** REQUIREMENT **
Line filter on the word "выключить": copy each matching line from the entries.

** DATASET RECORDS **
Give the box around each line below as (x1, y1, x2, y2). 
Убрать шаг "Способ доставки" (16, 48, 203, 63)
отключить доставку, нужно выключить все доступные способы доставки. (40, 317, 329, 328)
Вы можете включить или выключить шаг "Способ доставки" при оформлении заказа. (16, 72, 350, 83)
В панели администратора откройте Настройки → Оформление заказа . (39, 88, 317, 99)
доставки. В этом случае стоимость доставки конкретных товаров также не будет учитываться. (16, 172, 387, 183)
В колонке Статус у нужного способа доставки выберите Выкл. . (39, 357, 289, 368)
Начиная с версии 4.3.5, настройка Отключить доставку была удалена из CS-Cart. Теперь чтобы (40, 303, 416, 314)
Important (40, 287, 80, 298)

...

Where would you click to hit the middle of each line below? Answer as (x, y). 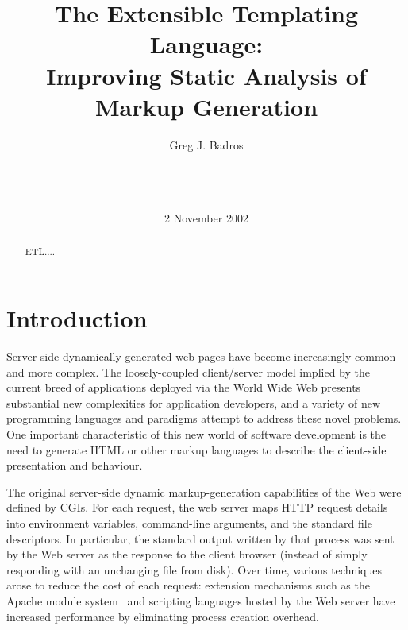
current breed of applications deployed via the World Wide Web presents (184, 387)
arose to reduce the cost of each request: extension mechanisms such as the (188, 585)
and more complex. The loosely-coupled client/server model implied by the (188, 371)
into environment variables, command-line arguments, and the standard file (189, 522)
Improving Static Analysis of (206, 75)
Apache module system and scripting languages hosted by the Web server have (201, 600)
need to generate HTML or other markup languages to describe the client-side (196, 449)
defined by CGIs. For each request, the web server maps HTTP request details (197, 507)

** ANSWER SPACE **
отключить доставку, нужно выключить все доступные способы доставки. (40, 317, 329, 328)
Вы можете включить или выключить шаг "Способ доставки" при оформлении заказа. (16, 72, 350, 83)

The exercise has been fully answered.